──────── RECORD SET
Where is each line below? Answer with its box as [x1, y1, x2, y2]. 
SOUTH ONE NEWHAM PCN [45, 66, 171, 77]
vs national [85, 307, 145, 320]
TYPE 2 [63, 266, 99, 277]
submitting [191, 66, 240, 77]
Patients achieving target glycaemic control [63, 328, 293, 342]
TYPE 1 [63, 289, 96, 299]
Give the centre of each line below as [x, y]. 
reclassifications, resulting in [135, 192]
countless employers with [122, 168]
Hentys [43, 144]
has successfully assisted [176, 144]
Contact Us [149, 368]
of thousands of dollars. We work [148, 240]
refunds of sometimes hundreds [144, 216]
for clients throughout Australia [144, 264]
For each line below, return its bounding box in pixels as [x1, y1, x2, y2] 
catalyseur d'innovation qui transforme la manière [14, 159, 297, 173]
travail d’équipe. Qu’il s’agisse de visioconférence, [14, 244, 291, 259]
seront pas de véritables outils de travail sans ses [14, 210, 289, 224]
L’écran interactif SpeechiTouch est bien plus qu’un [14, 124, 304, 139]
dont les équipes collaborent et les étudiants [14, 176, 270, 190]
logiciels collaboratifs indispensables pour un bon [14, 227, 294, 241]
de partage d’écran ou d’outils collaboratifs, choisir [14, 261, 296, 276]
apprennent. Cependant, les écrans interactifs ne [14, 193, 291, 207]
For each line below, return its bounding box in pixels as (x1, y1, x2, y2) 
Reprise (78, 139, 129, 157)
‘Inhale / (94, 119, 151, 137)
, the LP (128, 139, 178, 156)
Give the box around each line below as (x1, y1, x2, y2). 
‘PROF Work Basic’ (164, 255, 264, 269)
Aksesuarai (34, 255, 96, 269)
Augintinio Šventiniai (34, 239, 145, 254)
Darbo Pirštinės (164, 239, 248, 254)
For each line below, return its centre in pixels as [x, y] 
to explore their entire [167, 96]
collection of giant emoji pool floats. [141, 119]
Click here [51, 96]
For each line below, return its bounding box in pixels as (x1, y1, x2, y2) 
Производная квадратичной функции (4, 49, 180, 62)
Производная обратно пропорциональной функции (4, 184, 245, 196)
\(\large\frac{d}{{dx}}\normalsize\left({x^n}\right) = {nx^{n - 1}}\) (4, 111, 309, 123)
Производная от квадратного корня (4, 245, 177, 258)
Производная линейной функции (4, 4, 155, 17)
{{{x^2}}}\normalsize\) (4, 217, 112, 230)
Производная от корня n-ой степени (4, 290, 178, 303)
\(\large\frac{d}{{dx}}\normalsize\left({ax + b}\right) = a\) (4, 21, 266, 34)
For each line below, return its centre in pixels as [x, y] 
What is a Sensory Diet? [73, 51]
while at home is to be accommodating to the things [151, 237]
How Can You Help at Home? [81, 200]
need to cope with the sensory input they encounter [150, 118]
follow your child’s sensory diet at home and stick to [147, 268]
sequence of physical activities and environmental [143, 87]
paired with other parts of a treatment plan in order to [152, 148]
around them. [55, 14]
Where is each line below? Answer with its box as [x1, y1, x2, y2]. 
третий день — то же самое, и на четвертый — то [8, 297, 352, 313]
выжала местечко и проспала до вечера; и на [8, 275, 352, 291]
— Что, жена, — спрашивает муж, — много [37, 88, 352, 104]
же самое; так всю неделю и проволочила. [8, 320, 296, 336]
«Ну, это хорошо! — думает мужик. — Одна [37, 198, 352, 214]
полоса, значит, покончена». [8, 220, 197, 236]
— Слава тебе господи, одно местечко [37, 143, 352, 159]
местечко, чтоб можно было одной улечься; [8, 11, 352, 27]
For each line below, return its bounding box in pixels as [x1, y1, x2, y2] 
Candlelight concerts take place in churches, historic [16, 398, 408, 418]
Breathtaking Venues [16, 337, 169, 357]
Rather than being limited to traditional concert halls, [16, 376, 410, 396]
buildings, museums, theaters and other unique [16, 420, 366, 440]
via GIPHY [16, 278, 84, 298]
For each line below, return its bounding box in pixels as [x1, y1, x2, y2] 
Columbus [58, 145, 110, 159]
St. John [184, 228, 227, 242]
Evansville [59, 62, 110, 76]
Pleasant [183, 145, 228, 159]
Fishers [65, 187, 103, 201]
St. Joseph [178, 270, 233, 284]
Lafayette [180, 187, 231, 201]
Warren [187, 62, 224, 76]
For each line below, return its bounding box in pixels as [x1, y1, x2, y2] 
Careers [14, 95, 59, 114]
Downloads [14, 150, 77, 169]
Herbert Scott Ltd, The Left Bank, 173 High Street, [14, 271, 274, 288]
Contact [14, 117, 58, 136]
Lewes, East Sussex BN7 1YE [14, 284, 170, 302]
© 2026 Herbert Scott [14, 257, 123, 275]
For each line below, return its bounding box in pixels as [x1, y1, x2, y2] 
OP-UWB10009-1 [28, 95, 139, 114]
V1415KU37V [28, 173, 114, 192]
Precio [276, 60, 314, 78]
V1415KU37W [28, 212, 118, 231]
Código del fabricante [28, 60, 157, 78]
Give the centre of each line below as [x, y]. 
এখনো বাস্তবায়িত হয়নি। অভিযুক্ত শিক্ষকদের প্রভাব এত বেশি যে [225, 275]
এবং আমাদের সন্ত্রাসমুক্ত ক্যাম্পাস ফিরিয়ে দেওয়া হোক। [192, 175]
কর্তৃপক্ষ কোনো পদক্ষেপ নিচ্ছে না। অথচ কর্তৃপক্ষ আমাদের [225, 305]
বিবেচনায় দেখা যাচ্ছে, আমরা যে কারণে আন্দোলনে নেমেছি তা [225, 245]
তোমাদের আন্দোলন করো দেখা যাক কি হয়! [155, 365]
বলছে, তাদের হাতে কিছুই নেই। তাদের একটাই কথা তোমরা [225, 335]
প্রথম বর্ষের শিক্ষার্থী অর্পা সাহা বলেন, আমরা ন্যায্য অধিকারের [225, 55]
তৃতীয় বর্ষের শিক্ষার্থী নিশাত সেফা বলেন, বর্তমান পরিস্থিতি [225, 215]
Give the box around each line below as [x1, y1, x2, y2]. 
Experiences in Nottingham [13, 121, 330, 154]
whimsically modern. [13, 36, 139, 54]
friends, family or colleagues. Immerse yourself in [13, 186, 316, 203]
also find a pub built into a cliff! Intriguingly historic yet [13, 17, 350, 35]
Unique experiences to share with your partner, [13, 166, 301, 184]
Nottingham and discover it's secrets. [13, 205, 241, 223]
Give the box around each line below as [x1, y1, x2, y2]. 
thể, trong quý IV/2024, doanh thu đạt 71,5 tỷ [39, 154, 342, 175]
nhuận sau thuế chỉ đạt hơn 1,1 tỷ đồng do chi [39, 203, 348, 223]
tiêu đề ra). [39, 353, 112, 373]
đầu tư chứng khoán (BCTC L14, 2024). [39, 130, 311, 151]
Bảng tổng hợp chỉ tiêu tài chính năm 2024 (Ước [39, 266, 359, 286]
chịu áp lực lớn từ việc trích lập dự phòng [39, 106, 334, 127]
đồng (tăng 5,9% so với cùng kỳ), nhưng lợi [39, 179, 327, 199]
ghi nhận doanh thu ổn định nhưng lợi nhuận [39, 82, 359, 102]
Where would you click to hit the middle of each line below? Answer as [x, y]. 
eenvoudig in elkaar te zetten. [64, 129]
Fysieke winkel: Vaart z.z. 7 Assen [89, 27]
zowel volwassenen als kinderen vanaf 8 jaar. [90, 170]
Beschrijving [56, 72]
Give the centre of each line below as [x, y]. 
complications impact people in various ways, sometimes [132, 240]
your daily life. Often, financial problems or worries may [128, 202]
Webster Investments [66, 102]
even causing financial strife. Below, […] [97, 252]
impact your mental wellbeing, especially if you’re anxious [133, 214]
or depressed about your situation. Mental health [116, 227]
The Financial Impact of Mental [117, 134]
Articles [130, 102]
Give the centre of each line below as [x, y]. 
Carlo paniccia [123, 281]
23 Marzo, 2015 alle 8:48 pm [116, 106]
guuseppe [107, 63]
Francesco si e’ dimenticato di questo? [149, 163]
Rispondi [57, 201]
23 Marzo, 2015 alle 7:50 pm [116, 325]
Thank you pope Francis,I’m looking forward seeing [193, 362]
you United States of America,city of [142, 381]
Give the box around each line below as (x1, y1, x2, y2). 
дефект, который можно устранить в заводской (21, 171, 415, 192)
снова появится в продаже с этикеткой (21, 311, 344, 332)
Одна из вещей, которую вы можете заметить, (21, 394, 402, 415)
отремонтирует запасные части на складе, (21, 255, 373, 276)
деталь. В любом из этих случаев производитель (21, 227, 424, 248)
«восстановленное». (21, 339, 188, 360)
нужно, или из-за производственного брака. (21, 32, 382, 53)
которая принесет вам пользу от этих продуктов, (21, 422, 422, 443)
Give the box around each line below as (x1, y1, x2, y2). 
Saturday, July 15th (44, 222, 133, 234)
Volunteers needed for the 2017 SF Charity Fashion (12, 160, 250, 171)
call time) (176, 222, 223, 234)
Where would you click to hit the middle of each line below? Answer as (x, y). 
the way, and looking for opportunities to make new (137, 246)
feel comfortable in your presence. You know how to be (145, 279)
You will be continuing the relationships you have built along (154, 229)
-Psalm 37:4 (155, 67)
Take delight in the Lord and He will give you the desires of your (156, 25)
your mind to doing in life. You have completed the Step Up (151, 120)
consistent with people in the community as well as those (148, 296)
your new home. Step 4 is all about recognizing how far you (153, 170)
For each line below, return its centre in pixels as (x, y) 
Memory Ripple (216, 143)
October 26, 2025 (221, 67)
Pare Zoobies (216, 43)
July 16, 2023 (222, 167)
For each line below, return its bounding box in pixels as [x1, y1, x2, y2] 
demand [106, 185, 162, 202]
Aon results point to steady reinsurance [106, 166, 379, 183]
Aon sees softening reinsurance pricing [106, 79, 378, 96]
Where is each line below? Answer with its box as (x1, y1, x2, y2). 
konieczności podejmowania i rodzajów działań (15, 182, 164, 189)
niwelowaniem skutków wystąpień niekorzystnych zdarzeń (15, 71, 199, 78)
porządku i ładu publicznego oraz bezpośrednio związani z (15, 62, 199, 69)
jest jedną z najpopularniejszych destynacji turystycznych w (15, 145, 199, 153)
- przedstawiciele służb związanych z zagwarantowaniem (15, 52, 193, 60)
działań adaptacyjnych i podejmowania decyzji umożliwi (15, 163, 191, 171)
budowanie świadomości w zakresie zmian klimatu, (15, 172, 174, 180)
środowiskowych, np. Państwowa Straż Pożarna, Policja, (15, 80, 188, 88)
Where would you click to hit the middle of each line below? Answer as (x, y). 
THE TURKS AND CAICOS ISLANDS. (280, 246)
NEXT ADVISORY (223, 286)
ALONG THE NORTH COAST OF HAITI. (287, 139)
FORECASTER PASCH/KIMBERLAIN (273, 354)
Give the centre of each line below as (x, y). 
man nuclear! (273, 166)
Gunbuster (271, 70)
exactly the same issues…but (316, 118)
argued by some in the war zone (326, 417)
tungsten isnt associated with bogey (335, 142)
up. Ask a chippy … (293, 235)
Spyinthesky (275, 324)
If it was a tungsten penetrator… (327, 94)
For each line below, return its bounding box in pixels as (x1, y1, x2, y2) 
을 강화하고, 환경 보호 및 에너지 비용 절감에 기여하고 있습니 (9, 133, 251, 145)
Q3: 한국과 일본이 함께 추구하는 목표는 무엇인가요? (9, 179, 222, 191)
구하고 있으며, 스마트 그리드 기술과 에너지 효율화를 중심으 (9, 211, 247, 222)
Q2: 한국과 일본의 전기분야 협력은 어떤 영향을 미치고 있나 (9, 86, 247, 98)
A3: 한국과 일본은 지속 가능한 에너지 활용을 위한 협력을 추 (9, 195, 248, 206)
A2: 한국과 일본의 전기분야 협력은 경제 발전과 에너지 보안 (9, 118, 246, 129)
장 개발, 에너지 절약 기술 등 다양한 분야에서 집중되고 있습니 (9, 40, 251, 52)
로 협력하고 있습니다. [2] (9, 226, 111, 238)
────────────────
__DESCRIPTION OF THE TASK__. In the reply, include exactly the lines from the beginning of the entries above through the line holding "TYPE 1 [63, 289, 96, 299]", and nothing besides.

__EXERCISE ANSWER__.
Where is each line below? Answer with its box as [x1, y1, x2, y2]. 
SOUTH ONE NEWHAM PCN [45, 66, 171, 77]
vs national [85, 307, 145, 320]
TYPE 2 [63, 266, 99, 277]
submitting [191, 66, 240, 77]
Patients achieving target glycaemic control [63, 328, 293, 342]
TYPE 1 [63, 289, 96, 299]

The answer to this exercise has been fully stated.